== Segment start ==
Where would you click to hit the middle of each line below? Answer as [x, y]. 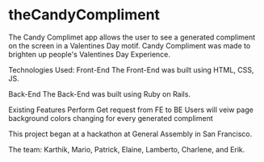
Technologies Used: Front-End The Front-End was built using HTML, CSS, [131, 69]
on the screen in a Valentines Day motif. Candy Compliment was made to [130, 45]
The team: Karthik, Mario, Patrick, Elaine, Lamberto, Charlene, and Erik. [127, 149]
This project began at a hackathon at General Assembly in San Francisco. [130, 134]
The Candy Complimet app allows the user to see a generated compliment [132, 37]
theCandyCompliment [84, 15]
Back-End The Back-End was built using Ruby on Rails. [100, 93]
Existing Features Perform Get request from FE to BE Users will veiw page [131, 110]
== Segment end ==
== Segment start ==
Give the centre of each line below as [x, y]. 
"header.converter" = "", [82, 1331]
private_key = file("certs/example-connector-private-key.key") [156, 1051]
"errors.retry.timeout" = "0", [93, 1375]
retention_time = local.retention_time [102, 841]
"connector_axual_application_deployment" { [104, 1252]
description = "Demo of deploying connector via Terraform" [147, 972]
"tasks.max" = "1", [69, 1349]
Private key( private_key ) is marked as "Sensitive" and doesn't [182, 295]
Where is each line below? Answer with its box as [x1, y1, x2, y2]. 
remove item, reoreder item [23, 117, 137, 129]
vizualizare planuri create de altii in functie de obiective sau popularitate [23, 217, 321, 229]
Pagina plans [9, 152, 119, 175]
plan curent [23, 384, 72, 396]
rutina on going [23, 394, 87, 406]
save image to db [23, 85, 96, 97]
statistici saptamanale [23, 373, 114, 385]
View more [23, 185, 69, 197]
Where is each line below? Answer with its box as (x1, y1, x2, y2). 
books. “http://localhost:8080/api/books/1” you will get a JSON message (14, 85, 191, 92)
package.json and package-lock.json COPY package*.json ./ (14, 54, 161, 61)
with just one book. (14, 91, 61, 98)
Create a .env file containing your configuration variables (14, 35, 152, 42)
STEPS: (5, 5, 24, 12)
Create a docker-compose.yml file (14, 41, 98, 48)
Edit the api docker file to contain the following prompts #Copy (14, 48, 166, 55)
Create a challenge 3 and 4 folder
== Segment end ==
== Segment start ==
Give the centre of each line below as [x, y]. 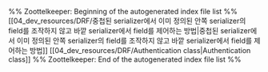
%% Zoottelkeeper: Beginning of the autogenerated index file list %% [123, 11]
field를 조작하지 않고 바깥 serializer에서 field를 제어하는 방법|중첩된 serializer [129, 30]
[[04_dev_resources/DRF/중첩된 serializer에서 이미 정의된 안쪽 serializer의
== Segment end ==
=== TASK BRIEF ===
When you reach the line containing "field를 조작하지 않고" in the data above, start copying exactly, and stop after the line containing "[[04_dev_resources/DRF/중첩된 serializer에서 이미".

=== SOLUTION TO THE EXERCISE ===
field를 조작하지 않고 바깥 serializer에서 field를 제어하는 방법|중첩된 serializer [129, 30]
[[04_dev_resources/DRF/중첩된 serializer에서 이미 정의된 안쪽 serializer의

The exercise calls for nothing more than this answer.